**Problem details:**
Return the data below in full and exactly, except that the pictures are dropped.

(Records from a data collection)
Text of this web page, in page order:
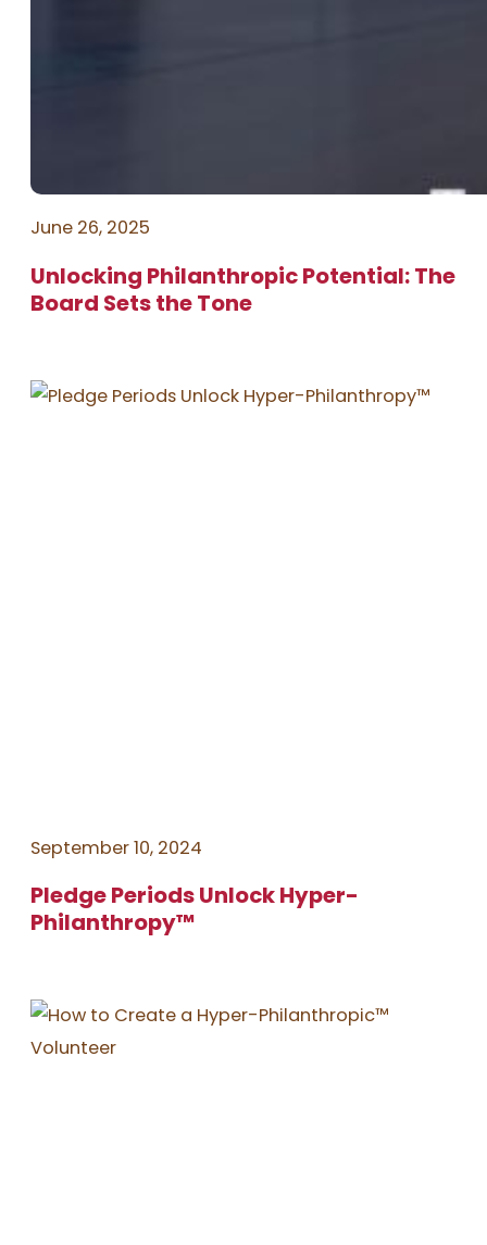
June 26, 2025
Unlocking Philanthropic Potential: The
Board Sets the Tone
September 10, 2024
Pledge Periods Unlock Hyper-
Philanthropy™
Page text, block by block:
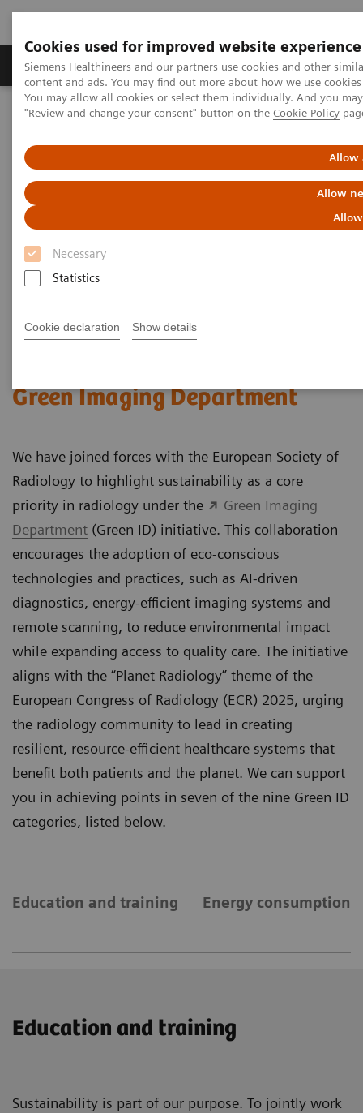
Cookies used for improved website experience
Siemens Healthineers and our partners use cookies and other
content and ads. You may find out more about how we use
You may allow all cookies or select them individually. And you
"Review and change your consent" button on the Cookie Policy
Allow
Allow
Necessary
Statistics
Cookie declaration Show details
Products & Services Clinical Fields
Home
Medical Imaging
Green Imaging Department
Green Imaging Department
We have joined forces with the European Society of
Radiology to highlight sustainability as a core
priority in radiology under the
Green Imaging
Department (Green ID) initiative. This collaboration
encourages the adoption of eco-conscious
technologies and practices, such as AI-driven
diagnostics, energy-efficient imaging systems and
remote scanning, to reduce environmental impact
while expanding access to quality care. The initiative
aligns with the “Planet Radiology” theme of the
European Congress of Radiology (ECR) 2025, urging
the radiology community to lead in creating
resilient, resource-efficient healthcare systems that
benefit both patients and the planet. We can support
you in achieving points in seven of the nine Green ID
categories, listed below.
Education and training Energy consumption
Education and training
Sustainability is part of our purpose. To jointly work
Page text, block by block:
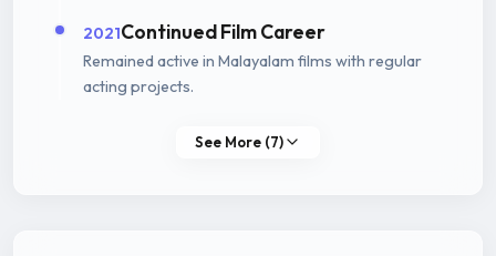
2021Continued Film Career
Remained active in Malayalam films with regular
acting projects.
See More (7)

**Written response:**
Text of this web page, in page order:
June 26, 2025
Unlocking Philanthropic Potential: The
Board Sets the Tone
September 10, 2024
Pledge Periods Unlock Hyper-
Philanthropy™
Page text, block by block:
Cookies used for improved website experience
Siemens Healthineers and our partners use cookies and other
content and ads. You may find out more about how we use
You may allow all cookies or select them individually. And you
"Review and change your consent" button on the Cookie Policy
Allow
Allow
Necessary
Statistics
Cookie declaration Show details
Products & Services Clinical Fields
Home
Medical Imaging
Green Imaging Department
Green Imaging Department
We have joined forces with the European Society of
Radiology to highlight sustainability as a core
priority in radiology under the
Green Imaging
Department (Green ID) initiative. This collaboration
encourages the adoption of eco-conscious
technologies and practices, such as AI-driven
diagnostics, energy-efficient imaging systems and
remote scanning, to reduce environmental impact
while expanding access to quality care. The initiative
aligns with the “Planet Radiology” theme of the
European Congress of Radiology (ECR) 2025, urging
the radiology community to lead in creating
resilient, resource-efficient healthcare systems that
benefit both patients and the planet. We can support
you in achieving points in seven of the nine Green ID
categories, listed below.
Education and training Energy consumption
Education and training
Sustainability is part of our purpose. To jointly work
Page text, block by block:
2021Continued Film Career
Remained active in Malayalam films with regular
acting projects.
See More (7)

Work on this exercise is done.